--- START ---

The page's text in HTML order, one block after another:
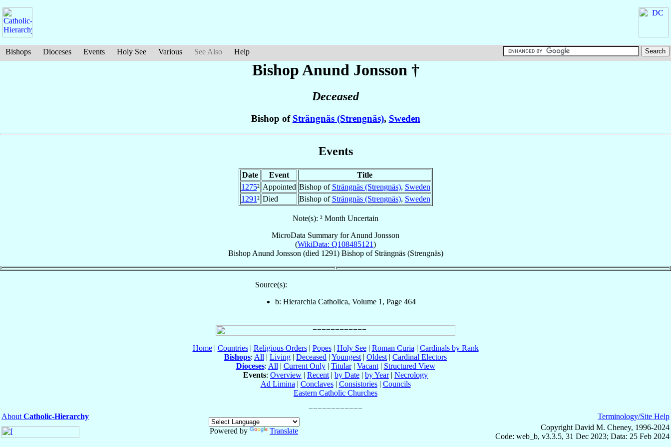
Bishops Dioceses Events Holy See Various See Also Help
Bishop Anund Jonsson †
Deceased
Bishop of Strängnäs (Strengnäs), Sweden
Events
Date Event
Title
1275² Appointed Bishop of Strängnäs (Strengnäs), Sweden
1291² Died Bishop of Strängnäs (Strengnäs), Sweden
Note(s): ² Month Uncertain
MicroData Summary forAnund Jonsson
(WikiData: Q108485121)
Bishop Anund Jonsson (died 1291) Bishopof Strängnäs (Strengnäs)
Source(s):
b: Hierarchia Catholica, Volume 1, Page 464
Home| Countries| Religious Orders| Popes| Holy See| Roman Curia | Cardinals by Rank
Bishops: All | Living | Deceased | Youngest | Oldest | Cardinal Electors
Dioceses: All | Current Only| Titular| Vacant| Structured View
Events: Overview | Recent | by Date | by Year| Necrology
Ad Limina | Conclaves| Consistories| Councils
Eastern Catholic Churches
About Catholic-Hierarchy
Powered by
Translate
Terminology/Site Help
Copyright David M. Cheney, 1996-2024
Code: web_b, v3.3.5, 31 Dec 2023; Data: 25 Feb 2024
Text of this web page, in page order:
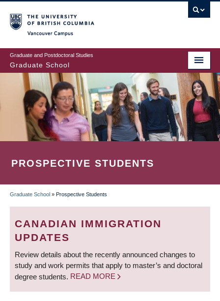
to
main
content
Graduate and Postdoctoral Studies
Graduate School
PROSPECTIVE STUDENTS
BREADCRUMB
Graduate School » Prospective Students
CANADIAN IMMIGRATION
UPDATES
Review details about the recently announced changes to
study and work permits that apply to master’s and doctoral
degree students. READ MORE
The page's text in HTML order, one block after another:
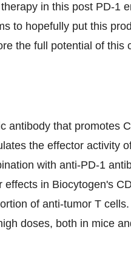
in this post PD-1
to hopefully put this
the full potential of this
antibody that promotes
the effector activity
with anti-PD-1
in Biocytogen's
of anti-tumor T
doses, both in mice
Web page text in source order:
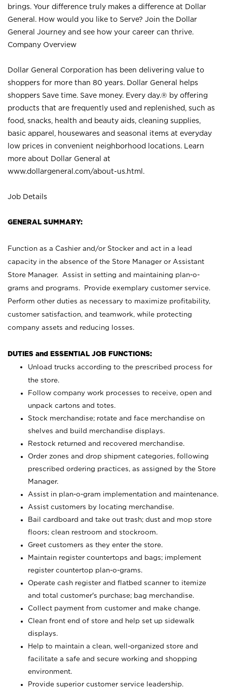
brings. Your difference truly makes a difference at Dollar
General. How would you like to Serve? Join the Dollar
General Journey and see how your career can thrive.
Company Overview
Dollar General Corporation has been delivering value to
shoppers for more than 80 years. Dollar General helps
shoppers Save time. Save money. Every day.® by offering
products that are frequently used and replenished, such as
food, snacks, health and beauty aids, cleaning supplies,
basic apparel, housewares and seasonal items at everyday
low prices in convenient neighborhood locations. Learn
more about Dollar General at
www.dollargeneral.com/about-us.html .
Job Details
GENERAL SUMMARY:
Function as a Cashier and/or Stocker and act in a lead
capacity in the absence of the Store Manager or Assistant
Store Manager. Assist in setting and maintaining plan-o-
grams and programs. Provide exemplary customer service.
Perform other duties as necessary to maximize profitability,
customer satisfaction, and teamwork, while protecting
company assets and reducing losses.
DUTIES and ESSENTIAL JOB FUNCTIONS:
Unload trucks according to the prescribed process for
the store.
Follow company work processes to receive, open and
unpack cartons and totes.
Stock merchandise; rotate and face merchandise on
shelves and build merchandise displays.
Restock returned and recovered merchandise.
Order zones and drop shipment categories, following
prescribed ordering practices, as assigned by the Store
Manager.
Assist in plan-o-gram implementation and maintenance.
Assist customers by locating merchandise.
Bail cardboard and take out trash; dust and mop store
floors; clean restroom and stockroom.
Greet customers as they enter the store.
Maintain register countertops and bags; implement
register countertop plan-o-grams.
Operate cash register and flatbed scanner to itemize
and total customer's purchase; bag merchandise.
Collect payment from customer and make change.
Clean front end of store and help set up sidewalk
displays.
Help to maintain a clean, well-organized store and
facilitate a safe and secure working and shopping
environment.
Provide superior customer service leadership.
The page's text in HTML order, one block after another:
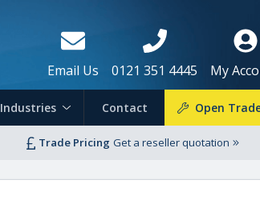
Email Us 0121 351 4445 My
Industries Contact Open
Trade Pricing Get a reseller quotation
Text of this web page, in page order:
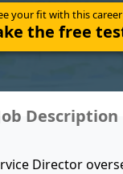
your fit with this career
the free
Description
Director
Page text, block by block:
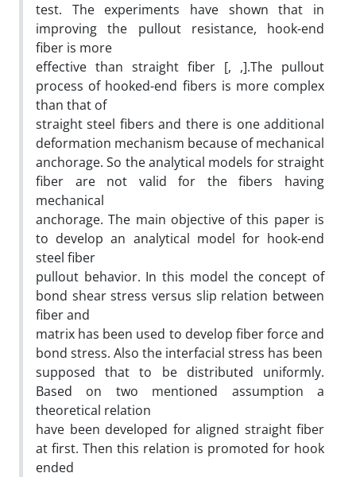
test. The experiments have shown that in
improving the pullout resistance, hook-end
fiber is more
effective than straight fiber [, ,].The pullout
process of hooked-end fibers is more complex
than that of
straight steel fibers and there is one additional
deformation mechanism because of mechanical
anchorage. So the analytical models for straight
fiber are not valid for the fibers having
mechanical
anchorage. The main objective of this paper is
to develop an analytical model for hook-end
steel fiber
pullout behavior. In this model the concept of
bond shear stress versus slip relation between
fiber and
matrix has been used to develop fiber force and
bond stress. Also the interfacial stress has been
supposed that to be distributed uniformly.
Based on two mentioned assumption a
theoretical relation
have been developed for aligned straight fiber
at first. Then this relation is promoted for hook
ended
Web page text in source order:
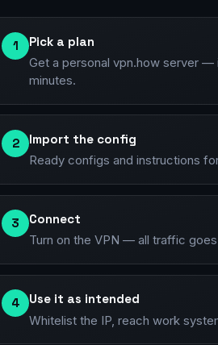
1 Pick a plan
Get a personal vpn.how server
minutes.
2 Import the config
Ready configs and instructions
3 Connect
Turn on the VPN — all traffic
4 Use it as intended
Whitelist the IP, reach work
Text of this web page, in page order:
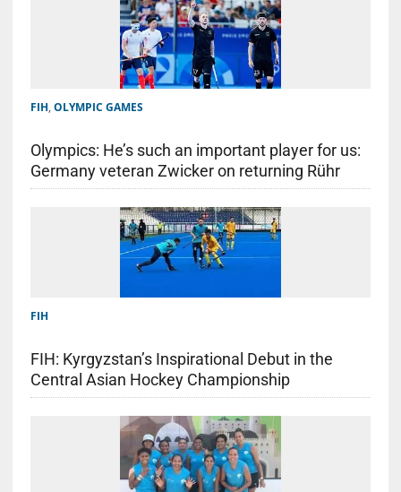
FIH, OLYMPIC GAMES
Olympics: He’s such an important player for us:
Germany veteran Zwicker on returning Rühr
FIH
FIH: Kyrgyzstan’s Inspirational Debut in the
Central Asian Hockey Championship
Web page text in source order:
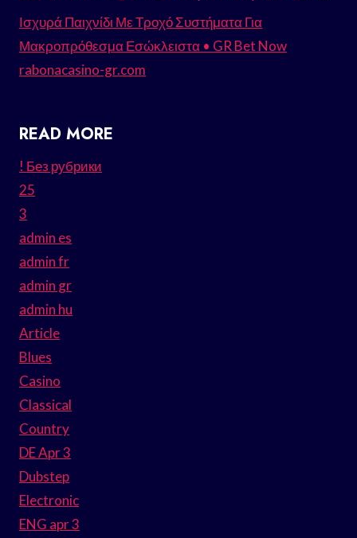
Ισχυρά Παιχνίδι Με Τροχό Συστήματα Για
Μακροπρόθεσμα Εσώκλειστα • GR Bet Now
rabonacasino-gr.com
READ MORE
! Без рубрики
25
3
admin es
admin fr
admin gr
admin hu
Article
Blues
Casino
Classical
Country
DE Apr 3
Dubstep
Electronic
ENG apr 3
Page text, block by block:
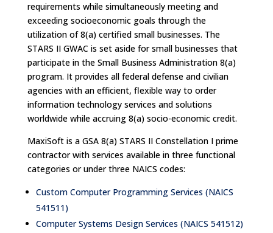
requirements while simultaneously meeting and
exceeding socioeconomic goals through the
utilization of 8(a) certified small businesses. The
STARS II GWAC is set aside for small businesses that
participate in the Small Business Administration 8(a)
program. It provides all federal defense and civilian
agencies with an efficient, flexible way to order
information technology services and solutions
worldwide while accruing 8(a) socio-economic credit.
MaxiSoft is a GSA 8(a) STARS II Constellation I prime
contractor with services available in three functional
categories or under three NAICS codes:
Custom Computer Programming Services (NAICS
541511)
Computer Systems Design Services (NAICS 541512)
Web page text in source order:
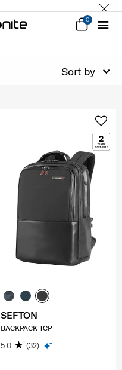
0
Sort by
SEFTON
BACKPACK TCP
5.0 (32)
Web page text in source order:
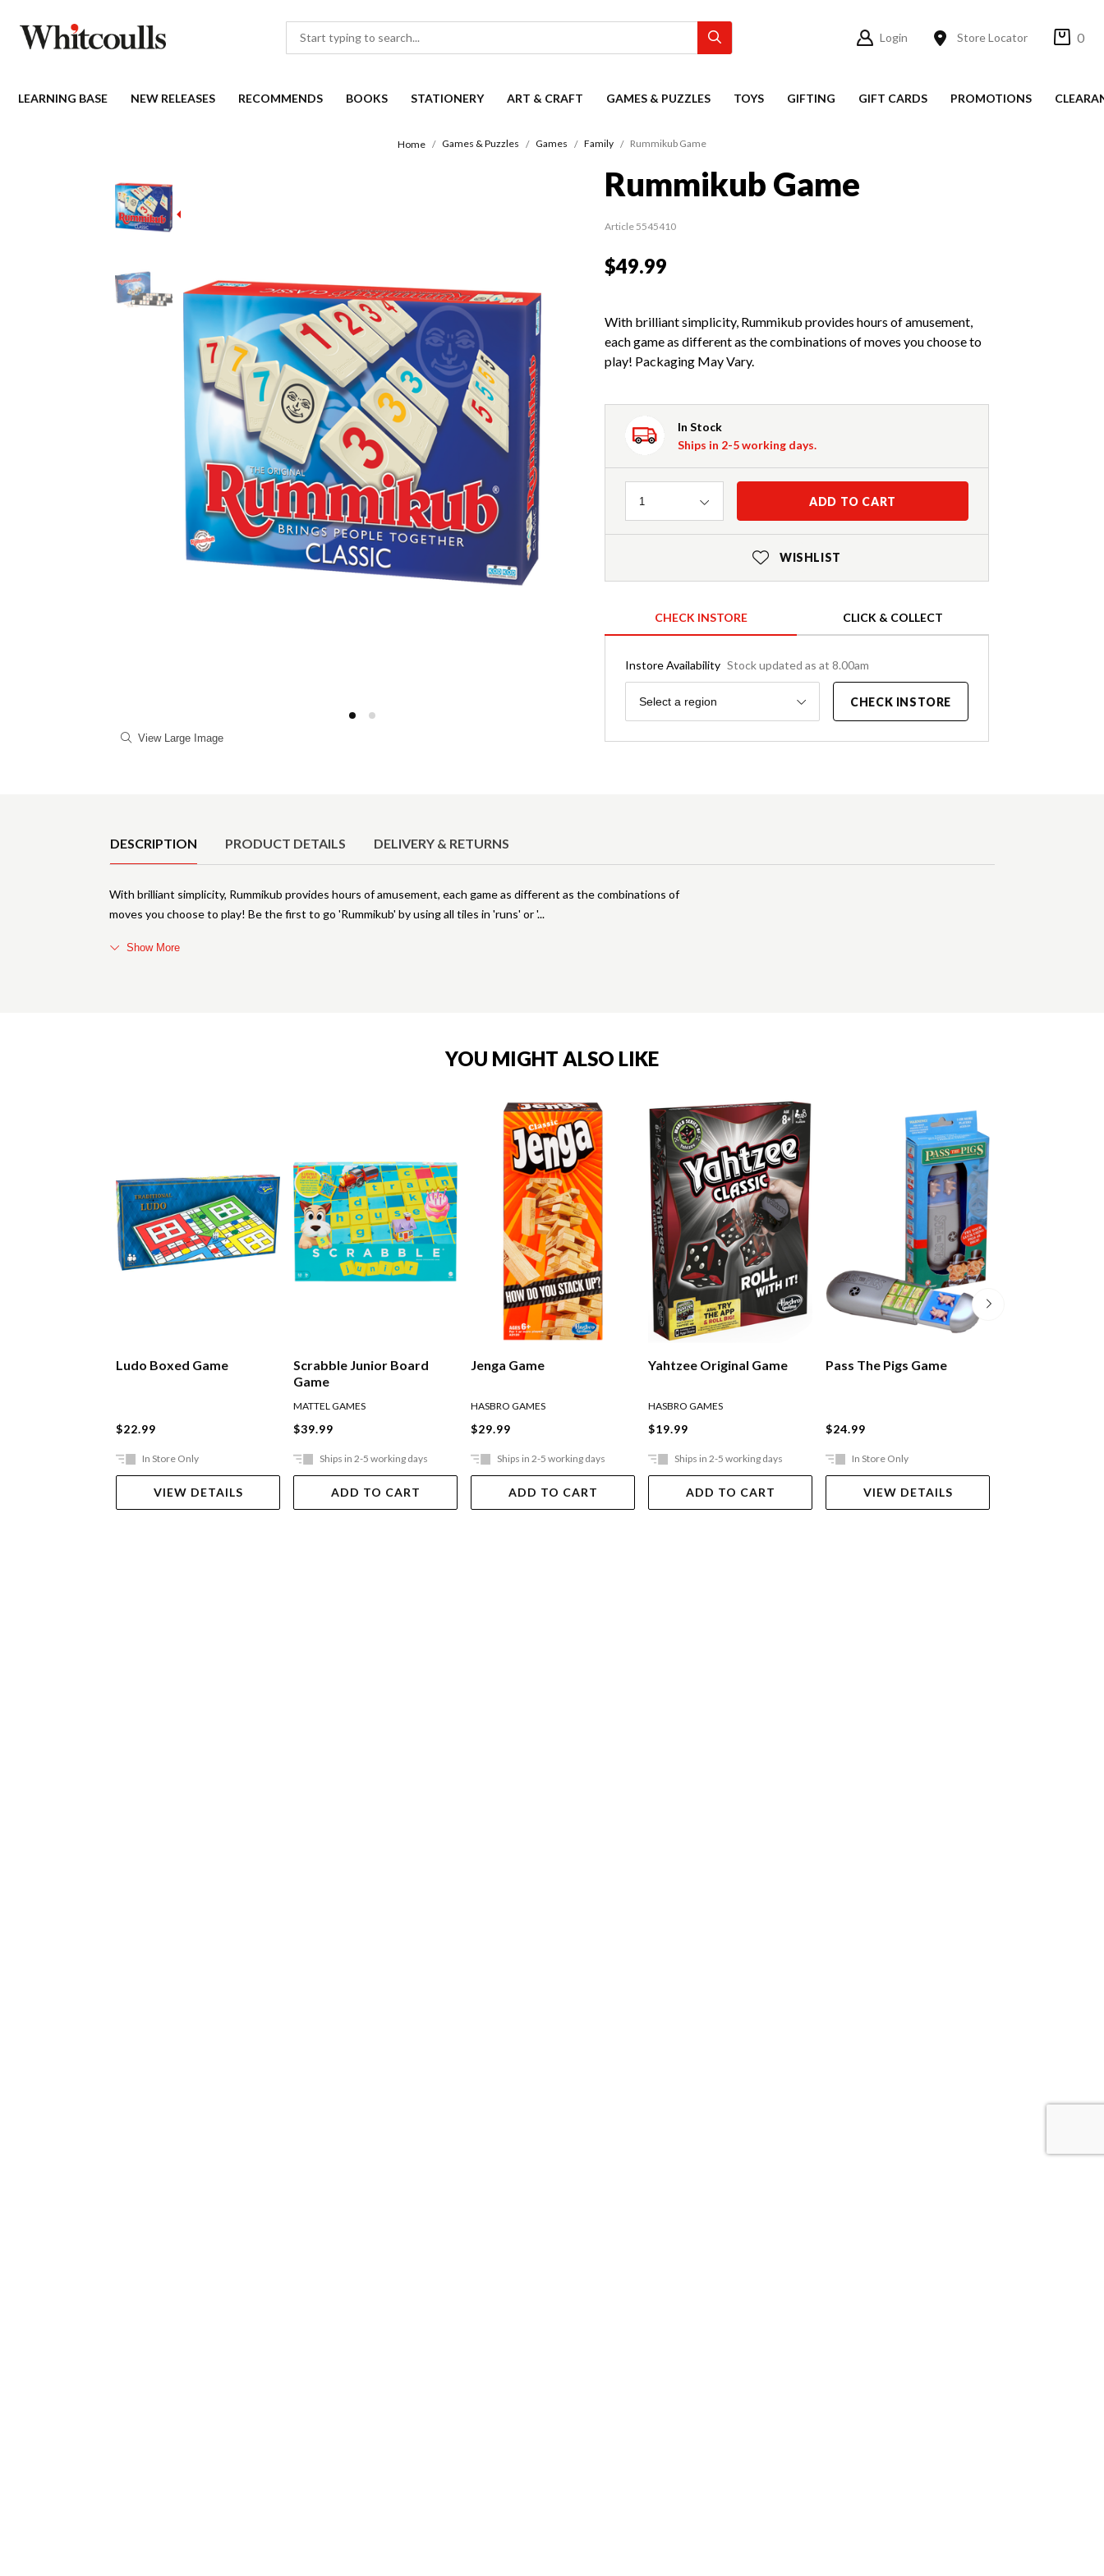
Login Store Locator 0
LEARNING BASE NEW RELEASES RECOMMENDS BOOKS STATIONERY ART & CRAFT GAMES & PUZZLES TOYS GIFTING GIFT CARDS PROMOTIONS
Home Games & Puzzles Games Family Rummikub Game
View Large Image
Rummikub Game
Article 5545410
$49.99
With brilliant simplicity, Rummikub provides hours of amusement,
each game as different as the combinations of moves you choose to
play! Packaging May Vary.
In Stock
Ships in 2-5 working days.
Quantity
1 ADD TO CART
WISHLIST
CHECK INSTORE CLICK & COLLECT
Instore Availability Stock updated as at 8.00am
Region
Select a region CHECK INSTORE
DESCRIPTION PRODUCT DETAILS DELIVERY & RETURNS
With brilliant simplicity, Rummikub provides hours of amusement, each game as different as the combinations of
moves you choose to play! Be the first to go 'Rummikub' by using all tiles in 'runs' or '
Show More
YOU MIGHT ALSO LIKE
Ludo Boxed Game
$22.99
In Store Only
VIEW DETAILS
Scrabble Junior Board
Game
MATTEL GAMES
$39.99
Ships in 2-5 working days
ADD TO CART
Jenga Game
HASBRO GAMES
$29.99
Ships in 2-5 working days
ADD TO CART
Yahtzee Original Game
HASBRO GAMES
$19.99
Ships in 2-5 working days
ADD TO CART
Pass The Pigs Game
$24.99
In Store Only
VIEW DETAILS

--- END ---

§ **Problem to solve**
Find all lines in the records that hold the word "straight". Copy them.

§ **Written response**
effective than straight fiber [, ,].The pullout
straight steel fibers and there is one additional
anchorage. So the analytical models for straight
have been developed for aligned straight fiber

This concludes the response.